Back to the list/set version. This is a nice toy, but is it compatible with more complex control flow, say, recursion? It’s not hard to imagine that it might be – there’s no external state attached to the function itself, and generators in Python are distinct state-management objects created by generator functions, not the generator functions themselves. To illustrate (a trivial example, but not hard to extend):
@amb
def recursion_test(a: int) -> list:
if a < 5:
return (yield Amb([a]))
x = yield Amb(range(a - 4, a))
return (a, recursion_test(x))
pprint(recursion_test(7))[(7, [3]),
(7, [4]),
(7, [(5, [1]), (5, [2]), (5, [3]), (5, [4])]),
(7,
[(6, [2]),
(6, [3]),
(6, [4]),
(6, [(5, [1]), (5, [2]), (5, [3]), (5, [4])])])]
(We could also, if we wished, modify our decorator to “flatten” the results from recursive calls, so that the semantics more closely resemble “explore all possible combinations of inputs in all execution frames, coalescing the outcomes into a single collection.”)

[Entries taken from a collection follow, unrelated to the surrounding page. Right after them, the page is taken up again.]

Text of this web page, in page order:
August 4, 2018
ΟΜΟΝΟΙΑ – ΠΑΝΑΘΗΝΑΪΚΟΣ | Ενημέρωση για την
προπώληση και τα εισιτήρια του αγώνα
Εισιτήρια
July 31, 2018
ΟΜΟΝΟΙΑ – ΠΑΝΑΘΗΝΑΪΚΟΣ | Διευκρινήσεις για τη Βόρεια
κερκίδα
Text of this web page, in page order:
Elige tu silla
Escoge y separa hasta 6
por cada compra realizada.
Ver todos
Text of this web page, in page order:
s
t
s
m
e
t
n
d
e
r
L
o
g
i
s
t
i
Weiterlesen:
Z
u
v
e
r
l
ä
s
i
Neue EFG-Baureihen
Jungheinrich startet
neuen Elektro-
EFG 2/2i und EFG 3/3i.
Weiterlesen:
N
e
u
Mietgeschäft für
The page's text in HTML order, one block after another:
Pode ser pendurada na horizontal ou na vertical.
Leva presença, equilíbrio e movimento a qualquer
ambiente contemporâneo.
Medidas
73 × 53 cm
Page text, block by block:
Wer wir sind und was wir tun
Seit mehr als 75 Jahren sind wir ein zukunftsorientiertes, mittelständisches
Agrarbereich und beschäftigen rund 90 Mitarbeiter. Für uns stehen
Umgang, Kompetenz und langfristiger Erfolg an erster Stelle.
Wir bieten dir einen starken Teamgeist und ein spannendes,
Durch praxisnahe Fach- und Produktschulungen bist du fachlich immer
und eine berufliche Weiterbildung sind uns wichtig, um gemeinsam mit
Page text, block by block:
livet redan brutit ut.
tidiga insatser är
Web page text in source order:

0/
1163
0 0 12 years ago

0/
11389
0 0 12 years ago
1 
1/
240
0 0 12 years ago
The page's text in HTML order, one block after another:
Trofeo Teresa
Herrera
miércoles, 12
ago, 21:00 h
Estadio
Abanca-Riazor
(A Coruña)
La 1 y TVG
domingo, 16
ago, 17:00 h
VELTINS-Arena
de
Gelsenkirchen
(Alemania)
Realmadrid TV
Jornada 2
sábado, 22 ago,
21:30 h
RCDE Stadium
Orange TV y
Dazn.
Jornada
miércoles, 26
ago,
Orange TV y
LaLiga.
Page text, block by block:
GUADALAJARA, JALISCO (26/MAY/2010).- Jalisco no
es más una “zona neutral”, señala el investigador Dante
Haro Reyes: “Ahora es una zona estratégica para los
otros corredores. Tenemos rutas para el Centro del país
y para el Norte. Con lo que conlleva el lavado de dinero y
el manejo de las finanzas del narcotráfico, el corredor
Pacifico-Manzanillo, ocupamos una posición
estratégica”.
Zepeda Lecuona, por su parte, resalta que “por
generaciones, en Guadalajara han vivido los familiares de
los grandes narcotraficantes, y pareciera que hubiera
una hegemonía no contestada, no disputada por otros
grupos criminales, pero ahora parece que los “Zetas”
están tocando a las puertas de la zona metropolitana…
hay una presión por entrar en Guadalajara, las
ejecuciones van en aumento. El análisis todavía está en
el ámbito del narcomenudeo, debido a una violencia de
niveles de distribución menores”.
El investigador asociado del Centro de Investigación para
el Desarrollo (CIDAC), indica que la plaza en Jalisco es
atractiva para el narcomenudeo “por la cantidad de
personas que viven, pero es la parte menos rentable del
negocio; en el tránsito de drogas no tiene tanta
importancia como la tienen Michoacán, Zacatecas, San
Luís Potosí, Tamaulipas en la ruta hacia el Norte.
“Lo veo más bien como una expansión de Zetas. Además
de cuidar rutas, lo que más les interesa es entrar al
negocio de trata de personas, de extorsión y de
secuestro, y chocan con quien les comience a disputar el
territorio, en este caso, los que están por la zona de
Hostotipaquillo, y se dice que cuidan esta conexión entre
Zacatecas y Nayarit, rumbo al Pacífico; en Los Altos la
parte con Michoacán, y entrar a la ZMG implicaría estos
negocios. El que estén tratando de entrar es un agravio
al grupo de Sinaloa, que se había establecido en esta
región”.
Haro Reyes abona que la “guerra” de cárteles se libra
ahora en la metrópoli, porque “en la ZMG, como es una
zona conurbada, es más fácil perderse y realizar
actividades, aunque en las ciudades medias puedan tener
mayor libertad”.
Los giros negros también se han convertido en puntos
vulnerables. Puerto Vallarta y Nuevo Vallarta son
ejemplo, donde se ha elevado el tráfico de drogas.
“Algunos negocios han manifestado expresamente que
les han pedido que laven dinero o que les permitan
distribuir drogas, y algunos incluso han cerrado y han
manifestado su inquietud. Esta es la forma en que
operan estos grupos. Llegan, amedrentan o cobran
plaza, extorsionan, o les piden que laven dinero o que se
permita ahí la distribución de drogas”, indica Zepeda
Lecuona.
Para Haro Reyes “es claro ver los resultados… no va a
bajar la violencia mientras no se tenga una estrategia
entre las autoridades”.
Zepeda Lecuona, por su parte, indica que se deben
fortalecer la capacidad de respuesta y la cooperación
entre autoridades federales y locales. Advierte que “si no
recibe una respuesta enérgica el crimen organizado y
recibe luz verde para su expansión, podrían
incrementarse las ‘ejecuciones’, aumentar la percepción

I ought also to note that if the decorated function performs any mutation of global state (including locals of the enclosing function, if it is a closure) or other side effects (I/O, etc.), these will be performed once per branch; if you wanted to explicitly roll back mutations of external state, an additional context manager could be implemented to support this.
The main issue here (and one which is hopefully evident by now) is
that this is not very performant, both due to Python being an
exceptionally slow language and the overhead of needing to reproduce the
generator state de novo for each path we evaluate. One possible approach
that solves both issues is representing ambiguous/nondeterministic
variables, intermediate expressions, and outputs using suitably shaped
NumPy arrays, and broadcasting computations to recreate our “compute
this operation for every pair of inputs generated by these two ambiguous
expressions” semantics. This runs into some issues with choosing how to
model things like a range of values where one or both bounds is an
Amb value, representing conditionals and loops without
inflicting onerous DSL syntax on the programmer or depriving them of the
other facilities of the language, performance overhead from fitting
branching/nonuniform computations into neat rectangular ndarrays, and
representing non-primitive datatypes; it might nevertheless not be a bad
option for certain kinds of tasks. (Another is using Haskell with
-O3 set in GHC.)
I plan to address some of this in more detail in a future post, but for now I’ve opted to end it here in the interest of being able to get this out in a timely manner. Hopefully I’ve provided enough context to get you thinking about how some of the aforementioned issues might be solved.
I hope you have learned something useful (or merely entertaining) from this post, or at least found some of the links therein interesting. Thanks for reading!